Да, нет, он, она, подоконник, прыжок, ветка — спорам не было конца. Женихи и мужья приходили в ярость, если их невесты или жены бросали взгляды в сторону дерева. Женщины же, едва встречались, начинали шептаться: «Шу-шу-шу!» И о ком же был разговор? Конечно, о нем.

Кеккина или не Кеккина, но любовные интрижки у брата были, и он заводил их, не слезая с деревьев. Однажды я сам видел, как он скакал по ветвям с матрацем на плече с такой же непринужденностью, с какой носил ружье, канаты, топоры, мешки, фляги, патронташи.

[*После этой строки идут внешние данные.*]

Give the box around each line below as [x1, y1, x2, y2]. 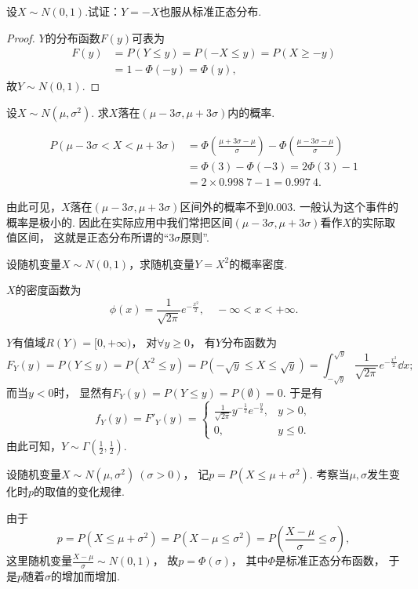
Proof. [6, 29, 35, 45]
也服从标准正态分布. [159, 3, 262, 19]
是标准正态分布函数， [274, 552, 385, 569]
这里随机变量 [6, 552, 72, 569]
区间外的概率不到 [180, 198, 268, 214]
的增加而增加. [51, 568, 120, 584]
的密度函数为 [15, 282, 82, 298]
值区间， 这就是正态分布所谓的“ [6, 229, 169, 245]
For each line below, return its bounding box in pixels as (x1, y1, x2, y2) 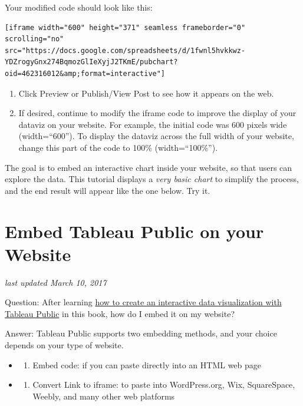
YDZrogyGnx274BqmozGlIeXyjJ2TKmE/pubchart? (5, 58, 178, 67)
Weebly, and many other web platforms (32, 390, 175, 402)
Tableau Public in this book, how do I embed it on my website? (5, 307, 235, 319)
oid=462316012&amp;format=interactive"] (5, 69, 166, 78)
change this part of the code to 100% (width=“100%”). (18, 141, 218, 153)
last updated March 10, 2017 (5, 276, 107, 288)
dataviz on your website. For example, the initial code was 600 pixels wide (18, 118, 287, 130)
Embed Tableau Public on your (5, 219, 264, 243)
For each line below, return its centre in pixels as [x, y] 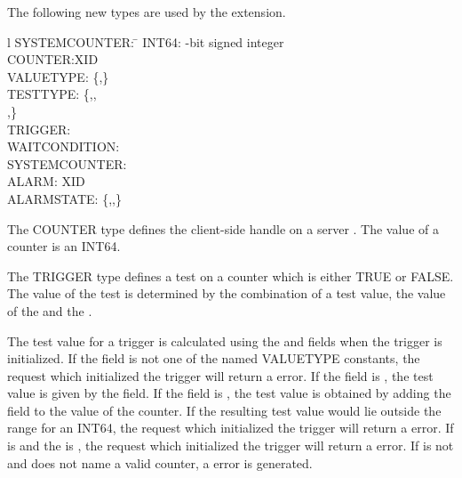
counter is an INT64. [64, 246]
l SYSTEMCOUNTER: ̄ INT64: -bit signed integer [146, 41]
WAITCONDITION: [64, 146]
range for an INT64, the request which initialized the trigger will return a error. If [231, 428]
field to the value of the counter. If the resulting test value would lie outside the [224, 410]
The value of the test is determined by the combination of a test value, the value [227, 293]
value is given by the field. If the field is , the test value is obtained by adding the [229, 393]
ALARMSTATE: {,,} [64, 198]
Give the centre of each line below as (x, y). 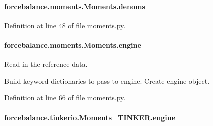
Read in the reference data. (46, 64)
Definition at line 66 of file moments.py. (65, 98)
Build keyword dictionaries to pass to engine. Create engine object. (107, 81)
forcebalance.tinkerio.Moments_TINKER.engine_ (93, 117)
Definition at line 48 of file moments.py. (65, 25)
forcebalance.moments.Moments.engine (73, 45)
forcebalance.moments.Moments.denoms (75, 6)
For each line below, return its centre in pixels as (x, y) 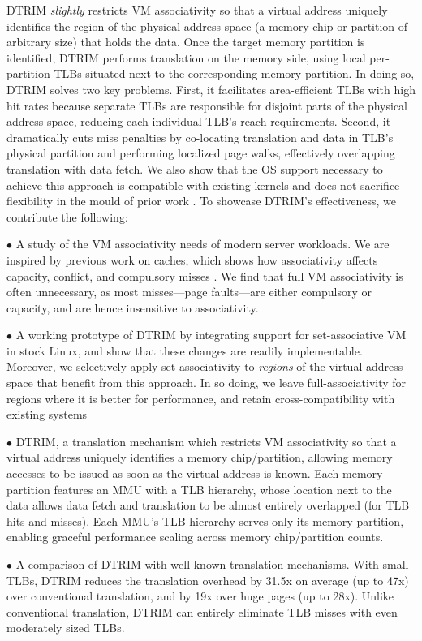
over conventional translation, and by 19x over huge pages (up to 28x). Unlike (200, 596)
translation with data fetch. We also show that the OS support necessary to (195, 168)
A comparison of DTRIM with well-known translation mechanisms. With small (212, 564)
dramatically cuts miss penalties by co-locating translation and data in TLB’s (200, 137)
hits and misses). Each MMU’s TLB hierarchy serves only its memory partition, (205, 521)
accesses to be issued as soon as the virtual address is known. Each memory (195, 473)
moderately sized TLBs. (66, 628)
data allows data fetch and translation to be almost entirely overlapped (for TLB (208, 505)
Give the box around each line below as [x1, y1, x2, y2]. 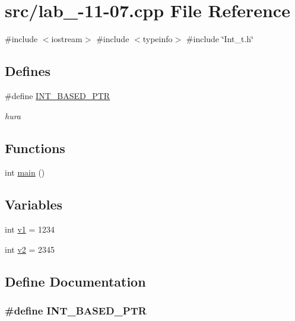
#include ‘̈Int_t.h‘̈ [186, 33, 254, 45]
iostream [51, 33, 83, 45]
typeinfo [142, 33, 173, 45]
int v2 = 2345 [5, 243, 55, 255]
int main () [5, 166, 45, 179]
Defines [5, 62, 51, 80]
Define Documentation [5, 272, 146, 290]
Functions [5, 138, 65, 157]
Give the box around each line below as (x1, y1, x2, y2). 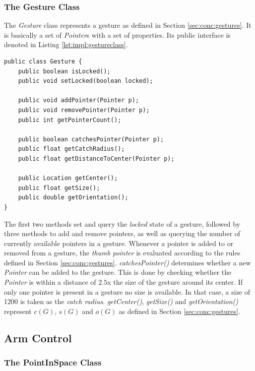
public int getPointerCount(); (18, 116, 122, 124)
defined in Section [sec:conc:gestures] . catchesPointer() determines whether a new (4, 257, 251, 267)
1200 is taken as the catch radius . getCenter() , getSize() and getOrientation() (4, 296, 238, 307)
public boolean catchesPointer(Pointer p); (18, 135, 164, 143)
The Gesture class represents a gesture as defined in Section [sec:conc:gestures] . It (4, 20, 252, 30)
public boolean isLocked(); (18, 67, 111, 75)
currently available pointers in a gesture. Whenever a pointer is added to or (4, 238, 234, 248)
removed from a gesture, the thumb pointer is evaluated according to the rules (4, 247, 241, 258)
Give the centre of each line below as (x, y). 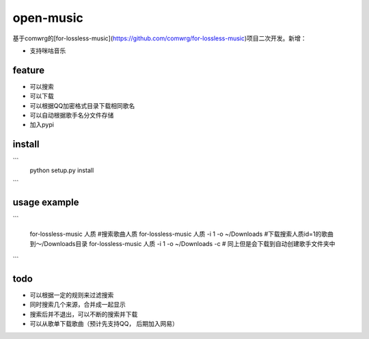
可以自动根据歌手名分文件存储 (72, 116)
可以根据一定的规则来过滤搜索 (72, 295)
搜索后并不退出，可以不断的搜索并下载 (84, 314)
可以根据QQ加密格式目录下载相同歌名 (82, 105)
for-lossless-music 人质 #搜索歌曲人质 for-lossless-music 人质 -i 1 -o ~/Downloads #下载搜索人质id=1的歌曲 (182, 234)
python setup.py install (62, 170)
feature (29, 70)
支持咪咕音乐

Некая Доротея, женщина легкого поведения, призналась мне однажды, что сама добилась любовного свидания с моим братом — не ради денег, а просто из любопытства.

— Ну и как?

— Мне понравилось.

Другая любвеобильная дама, некая Зобеида, рассказала мне, что ей приснился «ползучий мужчина» (так она его назвала), но ее сон был столь достоверным и подробным, что все, видимо, происходило наяву.

Затрудняюсь объяснить причину, но только Козимо очень нравился женщинам. Он с того времени, как побывал в колонии испанских изгнанников, начал больше заботиться о своей внешности и перестал бродить по деревьям в одеянии из шкур, словно медведь. Теперь он носил узкий фрак, цилиндр на английский манер, чулки; стал бриться и щеголял в завитом парике. По его костюму всегда можно было безошибочно угадать, отправляется ли он на охоту или на любовное свидание.

Некая благородная дама зрелых лет из Омброзы (имени ее я называть не буду, ибо живы ее дети и внуки и они могут оскорбиться, хотя в свое время все знали об этой истории) всегда разъезжала в карете одна и каждый раз приказывала кучеру везти ее по лесной дороге. Проехав немного, она говорила кучеру:

— Джовита, в лесу уйма грибов. Берите корзину и отправляйтесь за грибами, когда наберете полную, возвращайтесь.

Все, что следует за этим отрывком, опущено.